Over the years, Piscopo has become renowned for his bold use of colour and evocative subjects, with his art being defined as Realism (arts) by one of Malta's most accomplished poets and philosophers, Professor Oliver Friggieri (1947-2020). His art has been exhibited in many countries, including in Italy where, in 2008, he placed second during the third edition of the Premio di Arte Figurativa Piero Della Francesca in Arezzo.

Over the years, Piscopo has used his art and notoriety to help further causes he believes in. In 2005, Piscopo served as a member of a specially formed Healing Arts Committee through the Foundation for Medical Services, which was entrusted with the embellishment of public spaces within Mater Dei Hospital, Malta's main hospital, with suitable artwork. 10 years later, Piscopo represented Malta in a global project by French artist Klaus Guingand, entitled Art Warning the World. The project saw 201 artists from 200 countries come together to raise awareness on the importance of freedom in a video watched by 1.5 million people in 18 days. Then, in 2018, the artist was asked by the current Archbishop of Malta, Mons. Charles J. Scicluna, to mark World Poverty Day through a series of paintings. The result was an exhibition entitled Values Are Being Trampled Upon, which included subjects that ranged from migration to war, and domestic violence to child labour. In 2020, meanwhile, Piscopo donated two paintings to an exhibition by The Shift News, which aimed to celebrate the news site's third anniversary and raise funds for them to continue their work in investigative journalism.
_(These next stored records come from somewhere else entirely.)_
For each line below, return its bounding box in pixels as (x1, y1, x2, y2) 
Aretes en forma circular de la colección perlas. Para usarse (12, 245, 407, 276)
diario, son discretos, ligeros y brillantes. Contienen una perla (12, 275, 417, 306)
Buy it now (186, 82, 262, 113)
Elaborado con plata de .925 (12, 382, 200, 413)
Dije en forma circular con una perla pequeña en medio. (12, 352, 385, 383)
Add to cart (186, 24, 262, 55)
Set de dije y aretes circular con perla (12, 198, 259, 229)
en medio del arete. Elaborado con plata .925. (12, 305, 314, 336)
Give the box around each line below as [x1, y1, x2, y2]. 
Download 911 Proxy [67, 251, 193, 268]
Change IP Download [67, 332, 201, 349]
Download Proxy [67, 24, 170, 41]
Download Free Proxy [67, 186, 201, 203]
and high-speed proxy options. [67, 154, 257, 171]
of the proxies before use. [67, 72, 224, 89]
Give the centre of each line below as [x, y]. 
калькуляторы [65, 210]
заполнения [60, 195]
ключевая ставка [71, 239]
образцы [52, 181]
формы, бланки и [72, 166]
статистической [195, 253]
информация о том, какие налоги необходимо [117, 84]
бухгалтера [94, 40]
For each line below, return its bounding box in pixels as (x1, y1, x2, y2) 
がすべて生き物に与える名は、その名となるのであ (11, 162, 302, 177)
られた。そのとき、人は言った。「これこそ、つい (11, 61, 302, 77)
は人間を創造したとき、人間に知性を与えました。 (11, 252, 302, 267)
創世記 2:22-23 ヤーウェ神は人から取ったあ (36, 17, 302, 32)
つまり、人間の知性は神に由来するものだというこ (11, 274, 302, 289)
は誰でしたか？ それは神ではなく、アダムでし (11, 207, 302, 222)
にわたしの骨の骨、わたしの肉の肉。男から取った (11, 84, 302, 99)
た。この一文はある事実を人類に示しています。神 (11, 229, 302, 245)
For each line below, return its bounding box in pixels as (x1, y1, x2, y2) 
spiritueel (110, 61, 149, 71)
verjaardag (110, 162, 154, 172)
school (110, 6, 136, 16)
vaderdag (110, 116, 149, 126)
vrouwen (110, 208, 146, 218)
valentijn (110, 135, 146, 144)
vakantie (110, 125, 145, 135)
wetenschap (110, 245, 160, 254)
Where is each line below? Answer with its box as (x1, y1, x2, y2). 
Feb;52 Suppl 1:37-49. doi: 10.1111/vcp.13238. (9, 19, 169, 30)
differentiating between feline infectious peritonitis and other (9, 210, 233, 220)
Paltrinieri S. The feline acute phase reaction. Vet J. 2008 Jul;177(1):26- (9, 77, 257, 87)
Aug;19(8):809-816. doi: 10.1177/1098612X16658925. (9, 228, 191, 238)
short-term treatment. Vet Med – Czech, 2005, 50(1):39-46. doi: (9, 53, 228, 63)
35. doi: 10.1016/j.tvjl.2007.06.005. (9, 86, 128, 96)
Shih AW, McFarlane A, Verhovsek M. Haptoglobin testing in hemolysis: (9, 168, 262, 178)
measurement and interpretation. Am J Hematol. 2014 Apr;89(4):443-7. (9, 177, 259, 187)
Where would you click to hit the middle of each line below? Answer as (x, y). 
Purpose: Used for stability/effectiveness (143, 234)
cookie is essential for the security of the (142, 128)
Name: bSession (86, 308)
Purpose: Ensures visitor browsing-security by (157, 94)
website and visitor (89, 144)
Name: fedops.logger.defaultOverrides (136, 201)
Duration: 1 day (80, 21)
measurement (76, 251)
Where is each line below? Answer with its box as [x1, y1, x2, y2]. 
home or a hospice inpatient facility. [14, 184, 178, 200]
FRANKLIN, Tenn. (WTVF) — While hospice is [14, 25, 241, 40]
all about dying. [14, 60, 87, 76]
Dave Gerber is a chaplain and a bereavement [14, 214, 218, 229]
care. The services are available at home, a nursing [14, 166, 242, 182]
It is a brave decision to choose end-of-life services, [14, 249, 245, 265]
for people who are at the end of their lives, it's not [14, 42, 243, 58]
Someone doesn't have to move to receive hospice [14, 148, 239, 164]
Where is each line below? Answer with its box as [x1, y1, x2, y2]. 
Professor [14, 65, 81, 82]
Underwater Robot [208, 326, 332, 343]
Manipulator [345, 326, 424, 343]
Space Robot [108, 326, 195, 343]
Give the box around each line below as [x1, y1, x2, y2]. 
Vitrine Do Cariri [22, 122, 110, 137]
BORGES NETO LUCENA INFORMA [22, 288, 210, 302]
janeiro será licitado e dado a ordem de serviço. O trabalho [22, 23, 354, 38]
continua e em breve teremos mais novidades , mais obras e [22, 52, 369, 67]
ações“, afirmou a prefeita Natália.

Piscopo's latest exhibition, OPUS 20XX, was launched digitally amid the global COVID-19 pandemic.

== Artistic style ==

In varied phases of his career as an artist, Piscopo has tried various media starting with oils, frescos and tempera, before moving on to watercolour, acrylics, and oils. In recent years, Piscopo has been liberally using mixed media on canvas and has returned to the use of oil paint. His work has been described as 'an attempt at achieving simplicity' and that it 'transforms and transcends the reproduction of nature' by art historian and Smithsonian Institution lecturer, Joseph Paul Cassar.

== Personal life ==

Piscopo is married to Marthese (née Grixti), and they have four children together. He is an engineer by profession.